CONFLICTS OF INTEREST
The Manager and USCGS are affiliated entities. Charles Towle is Co-Managing Partner of the Manager, the Division Head and licensed principal of USCGS, and an indirect stockholder and Co-Managing of an affiliate company of the Manager and USCGS. Jeffrey Sweeney is Co-Managing Partner of the Manager and an indirect controlling stockholder of the Manager and USCGS. Conflicts of interest may arise in connection with Mr. Towle's and Mr. Sweeney's indirect control of both the Manager and USCGS. Investors should be aware that these conflicts of interest, and a number of other conflicts of interest relating to the Manager and its affiliates, are permitted under the terms of the Fund's offering documents. You should not invest in the Fund unless you are willing to accept these conflicts of interest and the associated risk.
This presentation does not constitute an offer to sell or a solicitation of an offer to buy any security and may not be relied upon in connection with the purchase or sale of any security. Any offer would only be made by means of a formal offering memorandum. No offer or solicitation will be made prior to delivery of a confidential information memorandum, private placement memorandum, or similar offering documents ("Offering Documents").

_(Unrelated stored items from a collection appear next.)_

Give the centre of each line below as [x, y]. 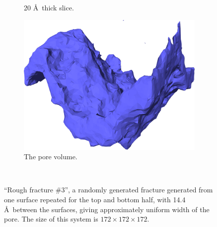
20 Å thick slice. [49, 7]
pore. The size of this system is [51, 219]
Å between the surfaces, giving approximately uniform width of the [107, 209]
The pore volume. [51, 157]
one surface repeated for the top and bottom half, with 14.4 [95, 200]
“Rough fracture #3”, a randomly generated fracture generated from [108, 190]
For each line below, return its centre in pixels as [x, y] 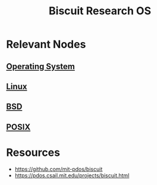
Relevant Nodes [46, 44]
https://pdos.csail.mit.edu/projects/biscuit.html [72, 175]
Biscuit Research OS [100, 11]
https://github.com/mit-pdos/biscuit [59, 169]
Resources [33, 152]
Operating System [41, 66]
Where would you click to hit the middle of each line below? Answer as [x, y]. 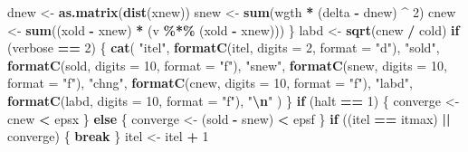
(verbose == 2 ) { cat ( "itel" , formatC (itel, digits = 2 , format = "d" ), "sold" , [224, 47]
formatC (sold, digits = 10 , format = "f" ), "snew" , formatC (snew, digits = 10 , [227, 65]
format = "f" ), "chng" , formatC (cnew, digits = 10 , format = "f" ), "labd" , [210, 83]
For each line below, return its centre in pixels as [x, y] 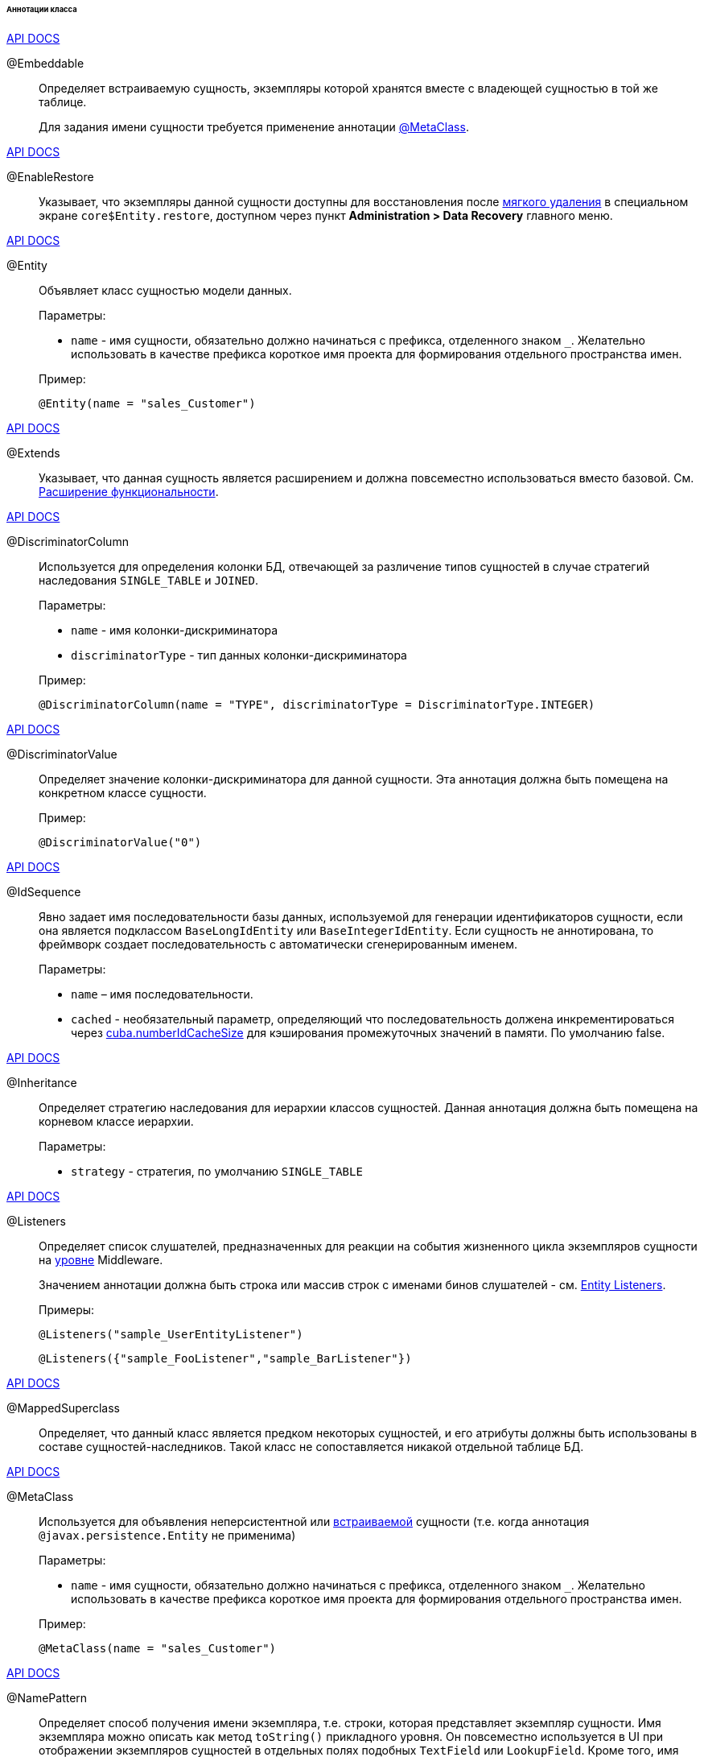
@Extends [33, 453]
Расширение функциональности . [129, 491]
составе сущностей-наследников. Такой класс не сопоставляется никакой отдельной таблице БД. [311, 1446]
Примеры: [67, 1309]
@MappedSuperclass [63, 1408]
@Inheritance [42, 1082]
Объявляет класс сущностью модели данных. [165, 290]
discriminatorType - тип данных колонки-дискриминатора [239, 655]
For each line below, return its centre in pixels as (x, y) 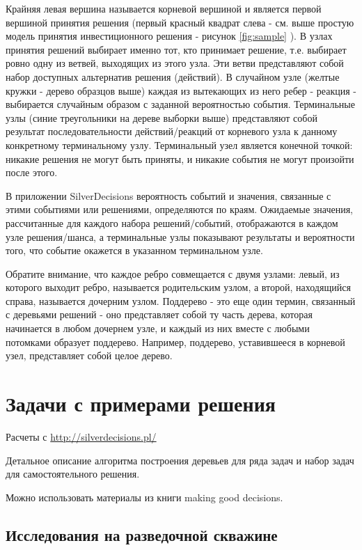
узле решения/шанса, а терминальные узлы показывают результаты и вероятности (180, 236)
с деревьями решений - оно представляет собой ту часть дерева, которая (159, 314)
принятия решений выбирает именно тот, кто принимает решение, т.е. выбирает (176, 49)
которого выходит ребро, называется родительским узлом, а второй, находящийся (178, 287)
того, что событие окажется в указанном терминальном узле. (134, 250)
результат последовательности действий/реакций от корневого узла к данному (172, 131)
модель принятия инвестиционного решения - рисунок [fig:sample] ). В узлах (169, 36)
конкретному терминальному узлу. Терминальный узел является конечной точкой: (179, 144)
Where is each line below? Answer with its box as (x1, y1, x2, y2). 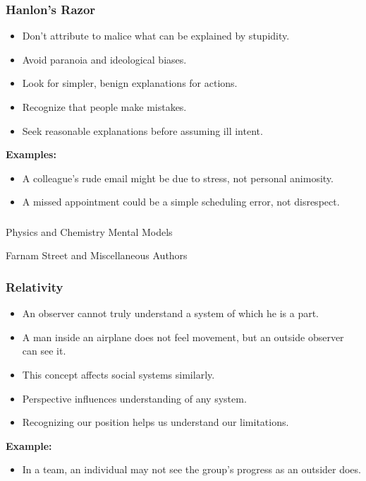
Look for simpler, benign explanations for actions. (22, 76, 238, 90)
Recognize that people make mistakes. (22, 100, 187, 114)
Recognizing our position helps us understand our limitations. (22, 415, 289, 429)
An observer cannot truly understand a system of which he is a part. (22, 306, 319, 321)
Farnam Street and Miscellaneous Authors (6, 248, 188, 263)
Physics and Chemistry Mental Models (6, 224, 173, 239)
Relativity (6, 278, 63, 295)
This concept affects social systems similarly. (22, 367, 215, 382)
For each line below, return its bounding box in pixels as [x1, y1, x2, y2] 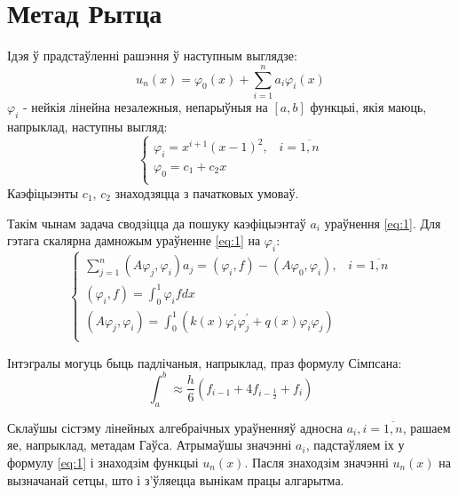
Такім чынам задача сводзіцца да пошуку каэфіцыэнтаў [7, 213, 306, 232]
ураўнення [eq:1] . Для [324, 213, 441, 232]
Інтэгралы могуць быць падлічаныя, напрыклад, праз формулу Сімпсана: [7, 353, 402, 371]
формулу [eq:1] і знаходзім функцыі [7, 452, 199, 471]
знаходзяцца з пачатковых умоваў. [114, 183, 299, 202]
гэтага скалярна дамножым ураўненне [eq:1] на [7, 231, 261, 250]
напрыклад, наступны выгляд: [7, 116, 168, 135]
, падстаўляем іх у [305, 435, 405, 454]
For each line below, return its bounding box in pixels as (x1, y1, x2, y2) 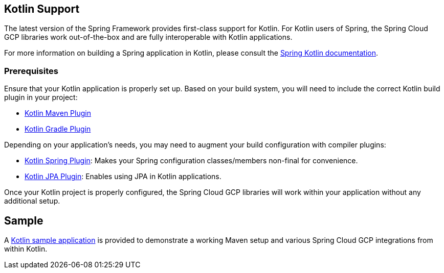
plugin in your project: (4, 93, 78, 102)
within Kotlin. (4, 244, 48, 254)
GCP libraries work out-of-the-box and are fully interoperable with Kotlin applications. (4, 33, 293, 42)
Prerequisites (4, 65, 58, 76)
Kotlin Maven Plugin (25, 109, 91, 118)
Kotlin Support (4, 3, 80, 15)
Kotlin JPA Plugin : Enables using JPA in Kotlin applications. (25, 172, 221, 181)
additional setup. (4, 196, 60, 206)

Offers and sales will be made only in accordance with applicable security laws and pursuant to the Offering Documents, operating agreement, subscription agreement, and other definitive documentation.
This presentation does not purport to be all-inclusive or to contain all of the information that the recipient may require and is qualified in its entirety by reference to the Offering Documents. This presentation is not a part of or supplemental to the Offering Documents or such definitive documentation. The Offering Documents and any supplements will supersede this presentation in its entirety. Projections and other forward-looking information as to events that may occur in the future (including projections of revenue, expense, net income and stock performance) are based on information provided by the Fund and other publicly available information as of the date of this presentation. There is no guarantee that any of these estimates or projections will be achieved. The recipient should not rely on any information contained herein. No investment, divestment or other financial decisions or actions should be based solely on the information in this presentation. Actual results will vary from any projections in this presentation, and such variations may be material, including the possibility that an investor may lose some or all of its invested capital.
This presentation is confidential. By acceptance hereof, you agree that (i) the information must not be used, reproduced, or distributed to others without prior written consent; (ii) you will maintain the confidentiality of all information herein that is not already in the public domain; and (iii) you will use the information contained herein solely for preliminary informational purposes.